A lot of places in the country do this, but we've achieved an 80 percent reduction on our serious safety events in the last three years. It's held for the last 18 months. We feel pretty good about that.

Q: How do clinicians interact with these standardized work orders?

LH: We hardwire these packages into the EMR. So if you're a nurse on the floor caring for the patient, the computer is expecting to see you do certain things for certain procedures and conditions. We built in the ability in real time for caregivers to see how they're performing according to the standard work process instead of waiting on a report to come out three months from now.

A nurse at one of our facilities, who's been around for 20 years, said, "You know what? I finally feel like for the first time in my career quality is here to help me." In the past, quality was usually the team that would show up on your floor and say, "Hey, guys, your hand hygiene is not meeting requirements. Hey guys, you've got more infections. Stop having infections."

When we implement a new program, our 100 system office employees take 24/7 hour shifts at the hospital and we stand by and answer any questions clinicians have about the new documentation, about the new policy, about the new devices. We call it elbow-to-elbow support.
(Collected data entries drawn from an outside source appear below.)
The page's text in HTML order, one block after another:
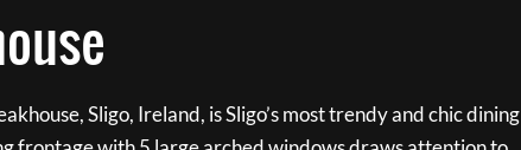
Sligo, Ireland, is Sligo’s most trendy and chic dining
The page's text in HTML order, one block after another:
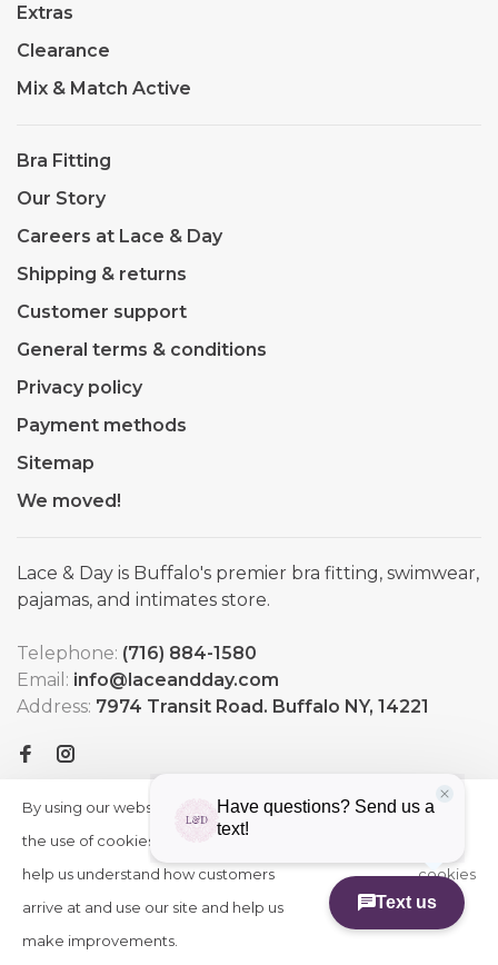
Extras
Clearance
Mix & Match Active
Bra Fitting
Our Story
Careers at Lace & Day
Shipping & returns
Customer support
General terms & conditions
Privacy policy
Payment methods
Sitemap
We moved!
Lace & Day is Buffalo's premier bra fitting, swimwear,
pajamas, and intimates store.
Telephone: (716) 884-1580
Email: info@laceandday.com
Address: 7974 Transit Road. Buffalo NY, 14221
© Copyright 2026 Lace & Day -
Theme byHuysmans.me
By using our website, you agree to
the use of cookies. These cookies
help us understand how customers
arrive at and use our site and help us
make improvements.
HIDE
More
cookies
»
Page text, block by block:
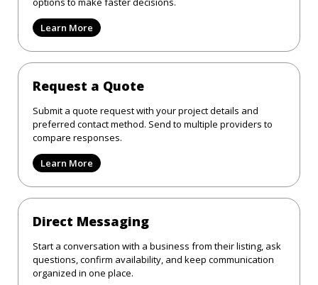
Learn More
Request a Quote
Submit a quote request with your project details and
preferred contact method. Send to multiple providers to
compare responses.
Learn More
Direct Messaging
Start a conversation with a business from their listing, ask
questions, confirm availability, and keep communication
organized in one place.
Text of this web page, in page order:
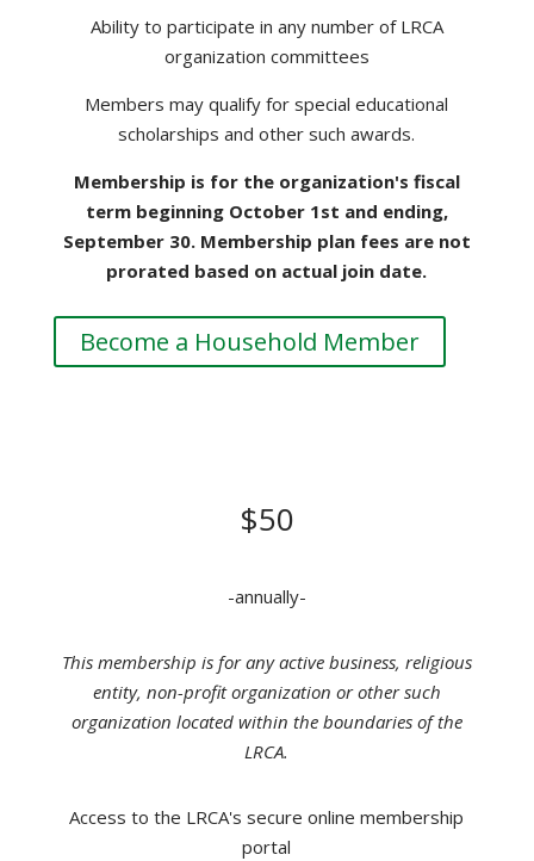
Ability to participate in any number of LRCA
organization committees
Members may qualify for special educational
scholarships and other such awards.
Membership is for the organization's fiscal
term beginning October 1st and ending,
September 30. Membership plan fees are not
prorated based on actual join date.
Become a Household Member
$50
-annually-
This membership is for any active business, religious
entity, non-profit organization or other such
organization located within the boundaries of the
LRCA.
Access to the LRCA's secure online membership
portal
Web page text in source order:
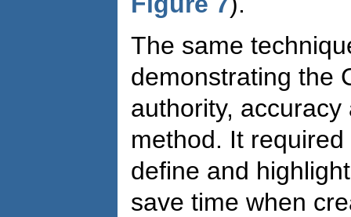
The same
demonstrating the
authority,
method. It
define and
save time when
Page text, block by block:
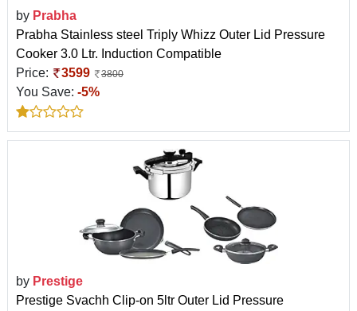
by Prabha
Prabha Stainless steel Triply Whizz Outer Lid Pressure
Cooker 3.0 Ltr. Induction Compatible
Price:
3599 3800
You Save: -5%
by Prestige
Prestige Svachh Clip-on 5ltr Outer Lid Pressure
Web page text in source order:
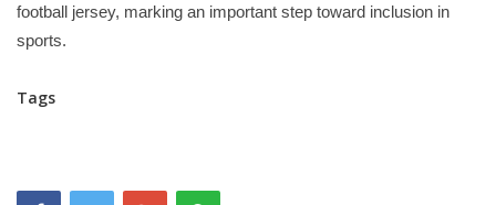
football jersey, marking an important step toward inclusion in
sports.
Tags
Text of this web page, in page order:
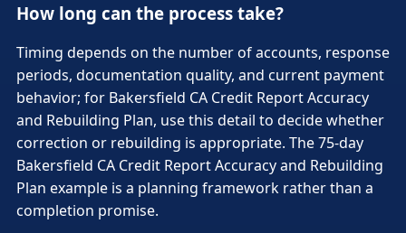
How long can the process take?
Timing depends on the number of accounts, response
periods, documentation quality, and current payment
behavior; for Bakersfield CA Credit Report Accuracy
and Rebuilding Plan, use this detail to decide whether
correction or rebuilding is appropriate. The 75-day
Bakersfield CA Credit Report Accuracy and Rebuilding
Plan example is a planning framework rather than a
completion promise.
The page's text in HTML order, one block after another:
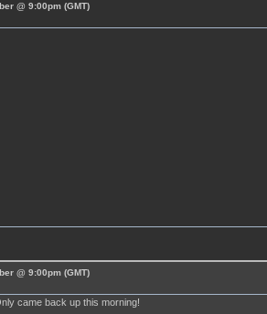
@ 9:00pm (GMT)
@ 9:00pm (GMT)
came back up this morning!
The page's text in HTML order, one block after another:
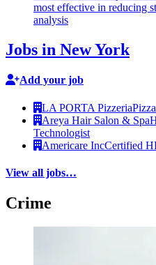
most effective in reducing
analysis
Jobs in New York
Add your job
LA PORTA Pizzeria
Areya Hair Salon & Spa
Technologist
Americare IncCertified
View all jobs…
Crime
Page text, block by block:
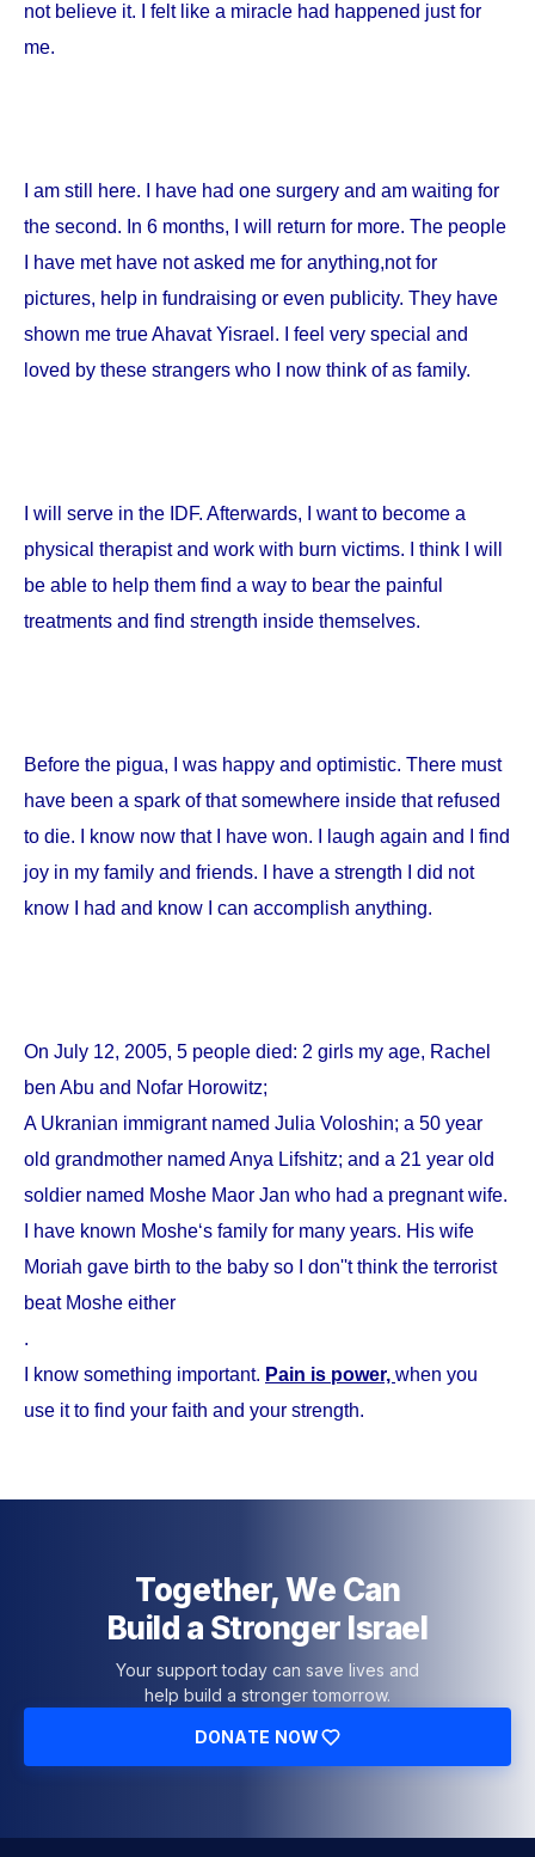
not believe it. I felt like a miracle had happened just for
me.
I am still here. I have had one surgery and am waiting for
the second. In 6 months, I will return for more. The people
I have met have not asked me for anything,not for
pictures, help in fundraising or even publicity. They have
shown me true Ahavat Yisrael. I feel very special and
loved by these strangers who I now think of as family.
I will serve in the IDF. Afterwards, I want to become a
physical therapist and work with burn victims. I think I will
be able to help them find a way to bear the painful
treatments and find strength inside themselves.
Before the pigua, I was happy and optimistic. There must
have been a spark of that somewhere inside that refused
to die. I know now that I have won. I laugh again and I find
joy in my family and friends. I have a strength I did not
know I had and know I can accomplish anything.
On July 12, 2005, 5 people died: 2 girls my age, Rachel
ben Abu and Nofar Horowitz;
A Ukranian immigrant named Julia Voloshin; a 50 year
old grandmother named Anya Lifshitz; and a 21 year old
soldier named Moshe Maor Jan who had a pregnant wife.
I have known Moshe‘s family for many years. His wife
Moriah gave birth to the baby so I don''t think the terrorist
beat Moshe either
.
I know something important. Pain is power, when you
use it to find your faith and your strength.
Together, We Can
Build a Stronger Israel
Your support today can save lives and
help build a stronger tomorrow.
DONATE NOW
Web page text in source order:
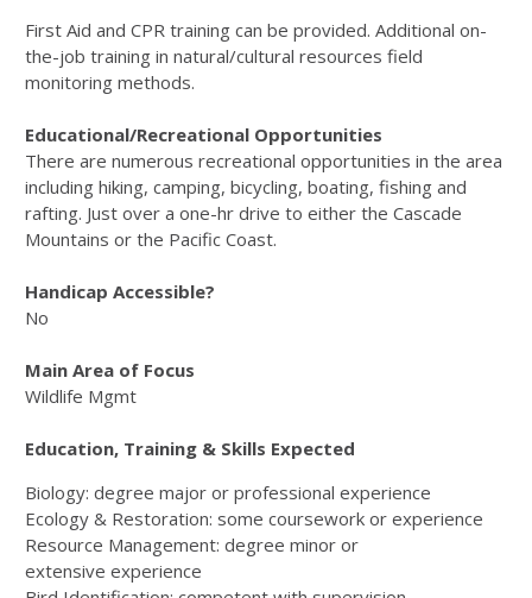
First Aid and CPR training can be provided. Additional on-
the-job training in natural/cultural resources field
monitoring methods.
Educational/Recreational Opportunities
There are numerous recreational opportunities in the area
including hiking, camping, bicycling, boating, fishing and
rafting. Just over a one-hr drive to either the Cascade
Mountains or the Pacific Coast.
Handicap Accessible?
No
Main Area of Focus
Wildlife Mgmt
Education, Training & Skills Expected
Biology: degree major or professional experience
Ecology & Restoration: some coursework or experience
Resource Management: degree minor or
extensive experience
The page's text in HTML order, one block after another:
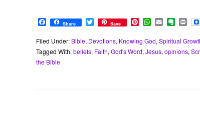
F
a
c
e
b
o
Share T
w
i
t
t
Save P
n
t
e
W
h
a
t
s
E
m
a
i
l
E
e
r
n
P
i
n
t
Filed Under: Bible, Devotions, Knowing God, Spiritual
Tagged With:beliefs, Faith, God's Word, Jesus, opinions,
the Bible
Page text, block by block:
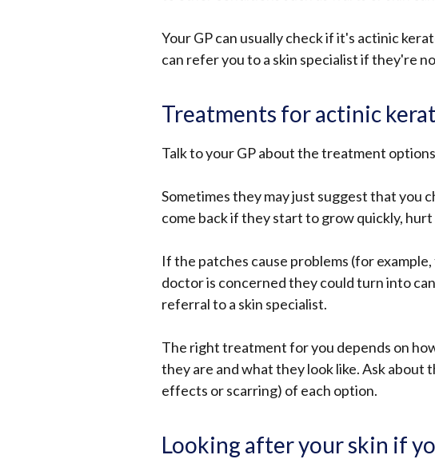
Your GP can usually check if it's actinic
can refer you to a skin specialist if they're
Treatments for actinic
Talk to your GP about the treatment
Sometimes they may just suggest that you
come back if they start to grow quickly, hurt
If the patches cause problems (for
doctor is concerned they could turn into
referral to a skin specialist.
The right treatment for you depends on
they are and what they look like. Ask about
effects or scarring) of each option.
Looking after your skin if
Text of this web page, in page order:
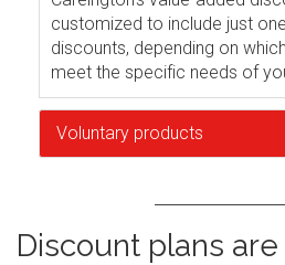
customized to include just
discounts, depending on
meet the specific needs of
Voluntary products
Discount plans
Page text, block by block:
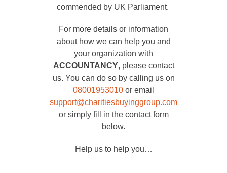
commended by UK Parliament.
For more details or information
about how we can help you and
your organization with
ACCOUNTANCY, please contact
us. You can do so by calling us on
08001953010 or email
support@charitiesbuyinggroup.com
or simply fill in the contact form
below.
Help us to help you…
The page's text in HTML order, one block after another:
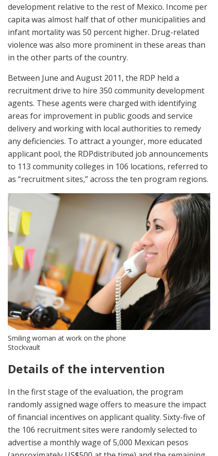
development relative to the rest of Mexico. Income per
capita was almost half that of other municipalities and
infant mortality was 50 percent higher. Drug-related
violence was also more prominent in these areas than
in the other parts of the country.
Between June and August 2011, the RDP held a
recruitment drive to hire 350 community development
agents. These agents were charged with identifying
areas for improvement in public goods and service
delivery and working with local authorities to remedy
any deficiencies. To attract a younger, more educated
applicant pool, the RDPdistributed job announcements
to 113 community colleges in 106 locations, referred to
as “recruitment sites,” across the ten program regions.
Smiling woman at work on the phone
Stockvault
Details of the intervention
In the first stage of the evaluation, the program
randomly assigned wage offers to measure the impact
of financial incentives on applicant quality. Sixty-five of
the 106 recruitment sites were randomly selected to
advertise a monthly wage of 5,000 Mexican pesos
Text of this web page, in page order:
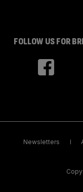
FOLLOW US FOR
Newsletters
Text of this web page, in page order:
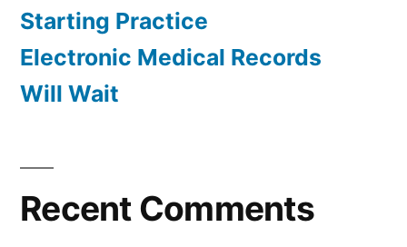
Starting Practice
Electronic Medical Records
Will Wait
Recent Comments
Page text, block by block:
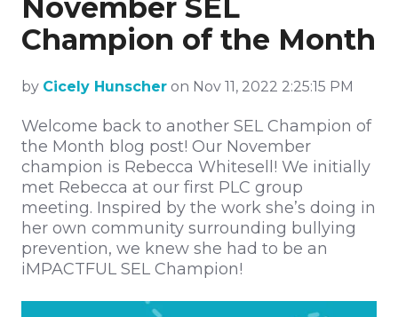
November SEL
Champion of the Month
by Cicely Hunscher on Nov 11, 2022 2:25:15 PM
Welcome back to another SEL Champion of
the Month blog post! Our November
champion is Rebecca Whitesell! We initially
met Rebecca at our first PLC group
meeting. Inspired by the work she’s doing in
her own community surrounding bullying
prevention, we knew she had to be an
iMPACTFUL SEL Champion!
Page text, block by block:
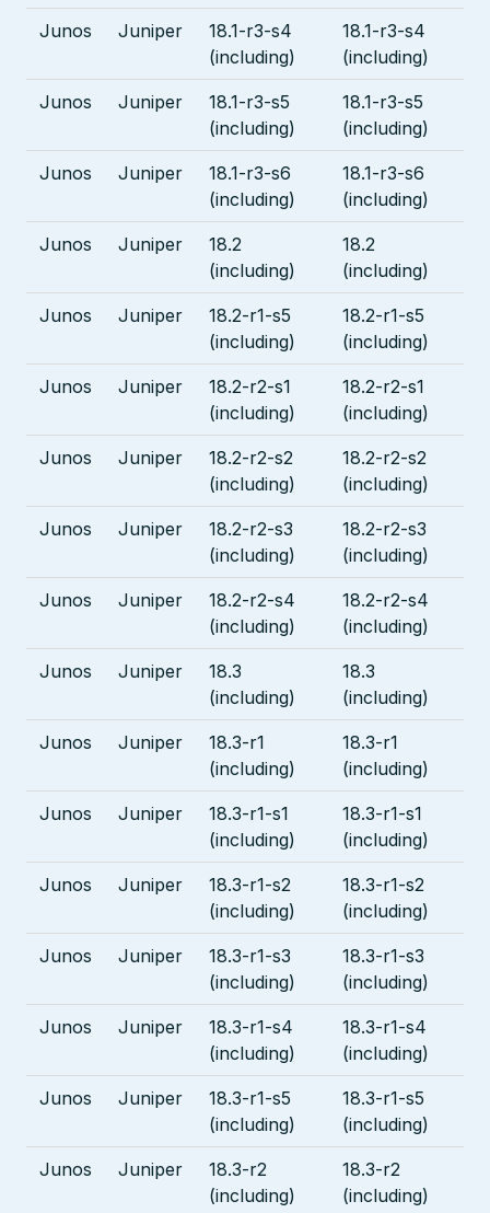
Junos Juniper
18.1-r3-s4
(including)
18.1-r3-s4
(including)
Junos Juniper
18.1-r3-s5
(including)
18.1-r3-s5
(including)
Junos Juniper
18.1-r3-s6
(including)
18.1-r3-s6
(including)
Junos Juniper
18.2
(including)
18.2
(including)
Junos Juniper
18.2-r1-s5
(including)
18.2-r1-s5
(including)
Junos Juniper
18.2-r2-s1
(including)
18.2-r2-s1
(including)
Junos Juniper
18.2-r2-s2
(including)
18.2-r2-s2
(including)
Junos Juniper
18.2-r2-s3
(including)
18.2-r2-s3
(including)
Junos Juniper
18.2-r2-s4
(including)
18.2-r2-s4
(including)
Junos Juniper
18.3
(including)
18.3
(including)
Junos Juniper
18.3-r1
(including)
18.3-r1
(including)
Junos Juniper
18.3-r1-s1
(including)
18.3-r1-s1
(including)
Junos Juniper
18.3-r1-s2
(including)
18.3-r1-s2
(including)
Junos Juniper
18.3-r1-s3
(including)
18.3-r1-s3
(including)
Junos Juniper
18.3-r1-s4
(including)
18.3-r1-s4
(including)
Junos Juniper
18.3-r1-s5
(including)
18.3-r1-s5
(including)
Junos Juniper
18.3-r2
(including)
18.3-r2
(including)
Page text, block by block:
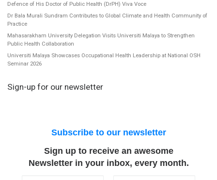
Defence of His Doctor of Public Health (DrPH) Viva Voce
Dr Bala Murali Sundram Contributes to Global Climate and Health Community of
Practice
Mahasarakham University Delegation Visits Universiti Malaya to Strengthen
Public Health Collaboration
Universiti Malaya Showcases Occupational Health Leadership at National OSH
Seminar 2026
Sign-up for our newsletter
Subscribe to our newsletter
Sign up to receive an awesome
Newsletter in your inbox, every month.
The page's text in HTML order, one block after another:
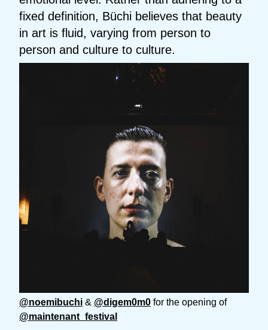
fixed definition, Büchi believes that beauty
in art is fluid, varying from person to
person and culture to culture.
@noemibuchi & @digem0m0 for the opening of
@maintenant_festival

After implementation, we go back and audit. We have folks go around and randomly complete observational audits to make sure we're still doing the work. That's part of this whole improvement cycle, so we feel like once it's fixed it stays fixed.

We don't wait for infections to occur. We look at the process measures that tell us that we're not doing everything we want to be doing. Let's go jump on it. It's a proactive intervention rather than waiting for problems.